Force majeure. The grantee shall not be held in default under, or in noncompliance with, the provisions of the franchise, nor suffer any enforcement or penalty relating to noncompliance or default (including termination, cancellation or revocation of the franchise), where such noncompliance or alleged defaults occurred or were caused by strike, riot, war, earthquake, flood, tidal wave, unusually severe rain or snow storm, hurricane, tornado or other catastrophic act of nature, labor disputes, failure of utility service necessary to operate the cable system, governmental, administrative or judicial order or regulation or other event that is reasonably beyond the grantee's ability to anticipate or control.
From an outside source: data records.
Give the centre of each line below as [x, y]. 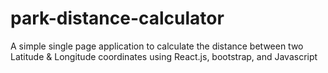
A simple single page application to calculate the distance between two [157, 46]
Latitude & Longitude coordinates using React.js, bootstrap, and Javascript [164, 56]
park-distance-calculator [117, 18]
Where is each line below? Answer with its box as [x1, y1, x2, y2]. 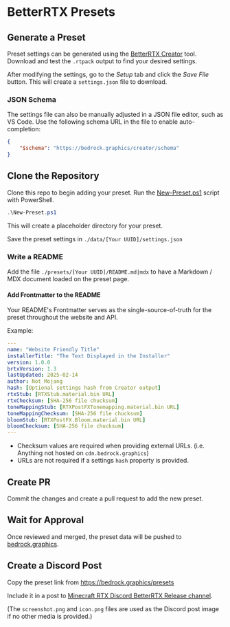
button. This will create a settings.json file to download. [7, 78, 168, 86]
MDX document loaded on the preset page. [7, 274, 129, 283]
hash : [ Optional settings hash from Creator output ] [7, 384, 161, 392]
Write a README [7, 252, 64, 261]
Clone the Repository [7, 170, 100, 182]
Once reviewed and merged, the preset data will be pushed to [7, 532, 182, 540]
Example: [7, 327, 34, 335]
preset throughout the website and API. [7, 313, 118, 322]
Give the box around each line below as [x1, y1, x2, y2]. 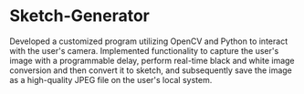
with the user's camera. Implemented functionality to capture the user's [9, 45, 279, 56]
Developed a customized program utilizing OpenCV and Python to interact [9, 36, 288, 47]
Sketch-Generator [9, 5, 151, 26]
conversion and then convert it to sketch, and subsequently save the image [9, 65, 292, 76]
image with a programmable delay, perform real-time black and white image [9, 55, 295, 66]
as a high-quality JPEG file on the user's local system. [9, 74, 213, 85]
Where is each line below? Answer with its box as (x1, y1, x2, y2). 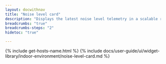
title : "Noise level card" (5, 12, 61, 17)
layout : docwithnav (5, 7, 45, 12)
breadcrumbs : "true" (5, 21, 48, 26)
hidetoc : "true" (5, 30, 39, 35)
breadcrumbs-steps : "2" (5, 26, 54, 31)
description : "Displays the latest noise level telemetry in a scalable (5, 16, 158, 21)
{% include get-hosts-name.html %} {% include (5, 48, 102, 54)
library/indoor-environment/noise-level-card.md (5, 53, 103, 59)
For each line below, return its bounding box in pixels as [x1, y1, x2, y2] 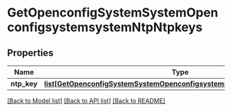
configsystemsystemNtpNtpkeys [7, 19, 203, 35]
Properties [7, 47, 54, 59]
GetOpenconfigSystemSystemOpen [7, 5, 219, 21]
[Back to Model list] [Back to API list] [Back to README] [7, 97, 166, 105]
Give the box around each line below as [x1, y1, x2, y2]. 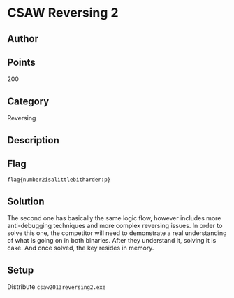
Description [7, 134, 59, 146]
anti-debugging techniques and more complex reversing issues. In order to [7, 222, 223, 230]
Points [7, 56, 36, 68]
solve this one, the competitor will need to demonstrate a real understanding [7, 229, 227, 237]
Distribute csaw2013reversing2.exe [7, 283, 106, 291]
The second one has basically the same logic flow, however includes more [7, 214, 221, 222]
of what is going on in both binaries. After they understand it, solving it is [7, 236, 217, 245]
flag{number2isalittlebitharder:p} [7, 176, 111, 183]
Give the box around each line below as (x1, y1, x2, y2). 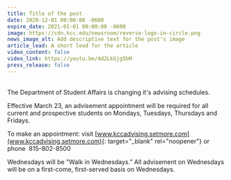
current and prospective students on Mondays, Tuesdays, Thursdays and (7, 109, 218, 117)
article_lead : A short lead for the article (7, 42, 138, 49)
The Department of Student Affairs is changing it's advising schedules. (7, 88, 210, 96)
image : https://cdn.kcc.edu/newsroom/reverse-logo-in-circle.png (7, 29, 200, 37)
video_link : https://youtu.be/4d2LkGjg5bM (7, 55, 132, 62)
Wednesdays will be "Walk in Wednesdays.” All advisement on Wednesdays (7, 157, 225, 166)
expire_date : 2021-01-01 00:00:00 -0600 (7, 23, 127, 30)
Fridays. (7, 116, 31, 125)
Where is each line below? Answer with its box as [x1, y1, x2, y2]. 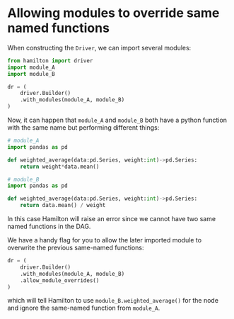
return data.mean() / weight [20, 202, 106, 209]
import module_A [7, 64, 55, 71]
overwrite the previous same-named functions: [7, 243, 144, 252]
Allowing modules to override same [7, 5, 220, 21]
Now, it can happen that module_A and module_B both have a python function [7, 116, 228, 125]
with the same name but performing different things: [7, 123, 160, 132]
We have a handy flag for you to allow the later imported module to [7, 236, 202, 245]
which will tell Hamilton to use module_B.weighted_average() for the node [7, 296, 219, 305]
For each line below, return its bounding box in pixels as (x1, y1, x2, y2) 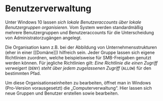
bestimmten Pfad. (5, 70, 41, 76)
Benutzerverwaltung (5, 3, 92, 14)
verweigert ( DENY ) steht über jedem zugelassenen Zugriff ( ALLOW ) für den (5, 65, 152, 71)
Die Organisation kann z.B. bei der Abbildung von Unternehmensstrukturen (5, 44, 157, 50)
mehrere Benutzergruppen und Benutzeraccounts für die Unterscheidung (5, 29, 154, 35)
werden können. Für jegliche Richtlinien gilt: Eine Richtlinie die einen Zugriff (5, 60, 158, 66)
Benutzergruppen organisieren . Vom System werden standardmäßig (5, 24, 143, 30)
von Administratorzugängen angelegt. (5, 35, 82, 41)
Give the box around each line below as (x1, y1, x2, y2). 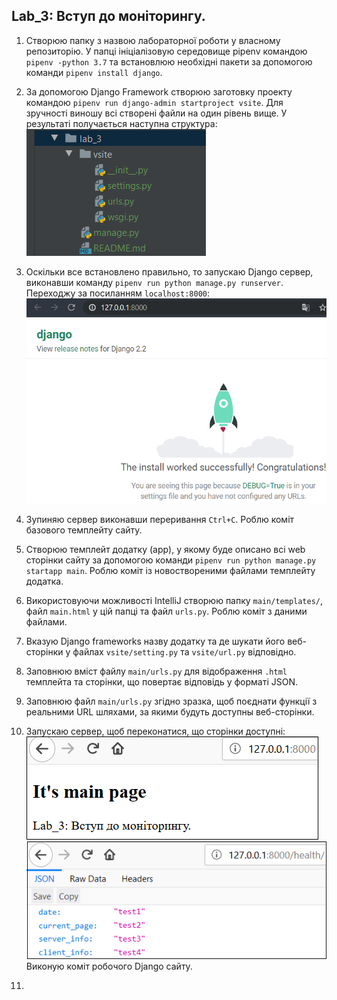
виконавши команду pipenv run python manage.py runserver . (25, 276, 284, 288)
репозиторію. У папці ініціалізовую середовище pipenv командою (25, 45, 308, 57)
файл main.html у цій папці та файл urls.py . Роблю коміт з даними (25, 605, 308, 617)
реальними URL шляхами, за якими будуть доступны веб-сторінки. (25, 705, 315, 718)
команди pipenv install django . (25, 66, 163, 78)
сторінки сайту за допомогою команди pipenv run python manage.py (25, 554, 317, 566)
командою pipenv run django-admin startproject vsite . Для (25, 96, 284, 108)
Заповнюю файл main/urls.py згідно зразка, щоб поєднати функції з (25, 695, 318, 707)
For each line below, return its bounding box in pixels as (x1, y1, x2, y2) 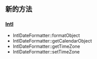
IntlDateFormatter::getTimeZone (12, 43, 80, 49)
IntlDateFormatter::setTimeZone (12, 48, 80, 55)
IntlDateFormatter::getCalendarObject (12, 37, 92, 44)
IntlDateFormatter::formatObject (12, 32, 80, 38)
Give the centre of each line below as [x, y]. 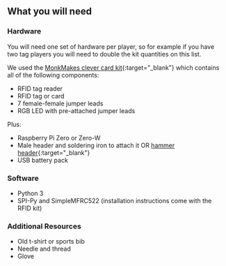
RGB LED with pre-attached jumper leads [76, 110]
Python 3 [30, 193]
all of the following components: [53, 75]
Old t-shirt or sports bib [51, 242]
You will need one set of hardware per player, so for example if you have [111, 46]
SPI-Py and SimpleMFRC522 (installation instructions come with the [114, 200]
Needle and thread [44, 249]
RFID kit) [30, 208]
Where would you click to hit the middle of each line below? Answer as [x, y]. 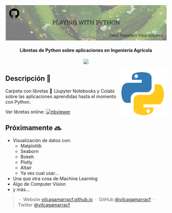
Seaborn [29, 151]
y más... [21, 189]
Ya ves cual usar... [39, 173]
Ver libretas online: [25, 112]
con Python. [18, 102]
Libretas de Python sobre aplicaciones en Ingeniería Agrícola [86, 50]
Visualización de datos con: [42, 140]
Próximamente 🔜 [33, 128]
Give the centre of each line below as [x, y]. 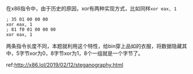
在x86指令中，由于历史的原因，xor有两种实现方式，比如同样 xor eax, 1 [91, 8]
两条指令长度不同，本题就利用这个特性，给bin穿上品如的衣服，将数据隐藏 [94, 46]
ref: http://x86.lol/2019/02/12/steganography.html [65, 65]
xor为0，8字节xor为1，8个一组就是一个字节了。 [87, 53]
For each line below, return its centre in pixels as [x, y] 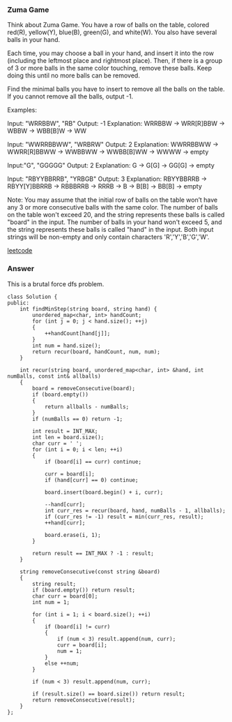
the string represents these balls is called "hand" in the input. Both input [110, 230]
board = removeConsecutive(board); [84, 388]
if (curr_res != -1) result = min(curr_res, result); [124, 517]
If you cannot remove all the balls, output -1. [70, 96]
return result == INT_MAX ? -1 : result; [93, 553]
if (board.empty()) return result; [84, 590]
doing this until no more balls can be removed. [74, 75]
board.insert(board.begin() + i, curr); [104, 492]
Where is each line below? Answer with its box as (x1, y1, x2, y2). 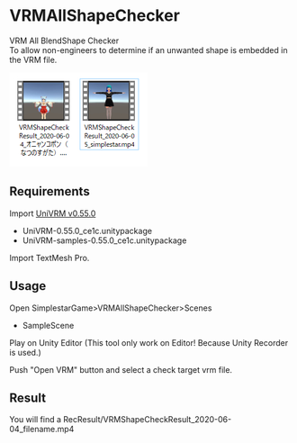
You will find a (9, 414, 61, 425)
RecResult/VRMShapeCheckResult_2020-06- (62, 414, 232, 425)
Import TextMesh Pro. (9, 252, 90, 263)
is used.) (9, 347, 42, 357)
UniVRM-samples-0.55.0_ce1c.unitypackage (22, 235, 187, 246)
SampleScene (22, 320, 75, 330)
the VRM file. (9, 54, 58, 65)
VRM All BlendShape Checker (9, 35, 120, 46)
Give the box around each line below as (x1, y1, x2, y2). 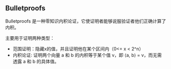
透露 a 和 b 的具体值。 (12, 58, 59, 64)
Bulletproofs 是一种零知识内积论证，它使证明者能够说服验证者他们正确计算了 (5, 18, 166, 24)
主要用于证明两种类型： (5, 35, 55, 41)
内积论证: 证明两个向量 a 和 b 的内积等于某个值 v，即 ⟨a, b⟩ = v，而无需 (12, 52, 162, 58)
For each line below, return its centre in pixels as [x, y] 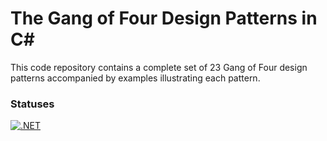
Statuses [32, 104]
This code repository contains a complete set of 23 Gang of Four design [159, 67]
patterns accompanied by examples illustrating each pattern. [135, 78]
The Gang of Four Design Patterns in [164, 18]
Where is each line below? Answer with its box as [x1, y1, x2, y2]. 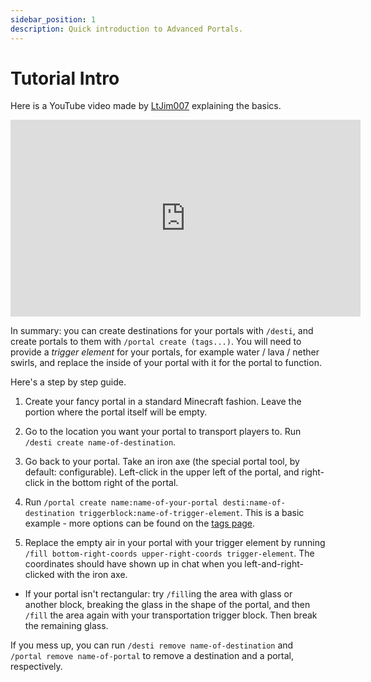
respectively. [10, 661, 63, 673]
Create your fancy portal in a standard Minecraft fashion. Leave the [24, 396, 302, 408]
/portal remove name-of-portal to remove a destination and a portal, [10, 650, 295, 662]
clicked [24, 569, 55, 581]
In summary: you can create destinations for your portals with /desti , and [10, 325, 314, 337]
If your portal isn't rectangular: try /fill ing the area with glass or [24, 588, 293, 600]
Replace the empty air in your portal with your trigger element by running [24, 537, 326, 549]
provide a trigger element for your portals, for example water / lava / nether [10, 346, 320, 358]
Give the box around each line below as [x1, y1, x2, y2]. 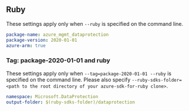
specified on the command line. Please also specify [6, 76, 131, 83]
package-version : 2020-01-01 [6, 37, 77, 43]
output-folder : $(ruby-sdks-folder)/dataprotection [6, 99, 135, 105]
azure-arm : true [6, 42, 46, 49]
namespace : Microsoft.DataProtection [6, 93, 99, 99]
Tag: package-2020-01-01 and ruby [6, 56, 110, 65]
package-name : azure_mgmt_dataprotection [6, 32, 109, 38]
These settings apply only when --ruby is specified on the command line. [6, 20, 184, 27]
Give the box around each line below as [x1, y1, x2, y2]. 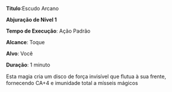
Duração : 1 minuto [6, 61, 51, 68]
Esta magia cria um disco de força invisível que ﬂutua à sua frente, [6, 73, 167, 80]
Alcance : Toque [6, 39, 45, 45]
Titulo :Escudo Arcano [6, 5, 59, 12]
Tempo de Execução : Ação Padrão [6, 27, 91, 34]
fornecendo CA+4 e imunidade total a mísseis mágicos [6, 80, 139, 86]
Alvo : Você [6, 50, 33, 57]
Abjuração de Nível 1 [6, 16, 57, 23]
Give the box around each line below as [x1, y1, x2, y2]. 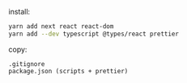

This provision also covers work delays caused by waiting for utility providers to service or monitor their own utility poles on which the grantee's cable or equipment is attached, as well as unavailability of materials or qualified labor to perform the work necessary.
12.2. 
Notice. All notices shall be in writing and shall be sufficiently given and served upon the other party by hand delivery, first class mail, registered or certified, return receipt requested, postage prepaid, or by reputable overnight courier service and addressed as follows:
To the franchising authority:
Village of Stevensville
Manager
5768 St Joseph Avenue
Stevensville, MI 49127
To the grantee:
Comcast of Indiana/Michigan/Pennsylvania, LLC
7720 West 98th St. Hickory Hills, IL 60457
Attn: Government Affairs
with a copy to:
Comcast Cable Communications, Inc.
1500 Market Street
Philadelphia, PA 19102
Attn.: Government Affairs Department
12.3. 
Entire agreement. This franchise agreement, including all exhibits, embodies the entire understanding and agreement of the franchising authority and the grantee with respect to the subject matter hereof and supersedes all prior understandings, agreements and communications, whether written or oral. All ordinances or parts of ordinances that are in conflict with or otherwise impose obligations different from the provisions of this franchise agreement are superseded by this franchise agreement.
12.4. 
Severability. If any section, subsection, sentence, clause, phrase, or other portion of this franchise agreement is, for any reason, declared invalid, in whole or in part, by any court, agency, commission, legislative body, or other authority of competent jurisdiction, such portion shall be deemed a separate, distinct, and independent portion. Such declaration shall not affect the validity of the remaining portions hereof, which other portions shall continue in full force and effect.
12.5. 
Governing law. This franchise agreement shall be deemed to be executed in the State of Michigan, and shall be governed in all respects, including validity, interpretation and effect, and construed in accordance with, the laws of the State of Michigan, as applicable to contracts entered into and performed entirely within the state.
12.6. 
Modification. No provision of this franchise agreement shall be amended or otherwise modified, in whole or in part, except by an instrument, in writing, duly executed by the franchising authority and the grantee, which amendment shall be authorized on behalf of the franchising authority through the adoption of an appropriate resolution or order by the franchising authority, as required by applicable law.
12.7. 
No third-party beneficiaries. Nothing in this franchise agreement is or was intended to confer third-party beneficiary status on any member of the public to enforce the terms of this franchise agreement.
12.8. 
No waiver of rights. Nothing in this franchise agreement shall be construed as a waiver of any rights, substantive or procedural, grantee may have under federal or state law unless such waiver is expressly stated herein.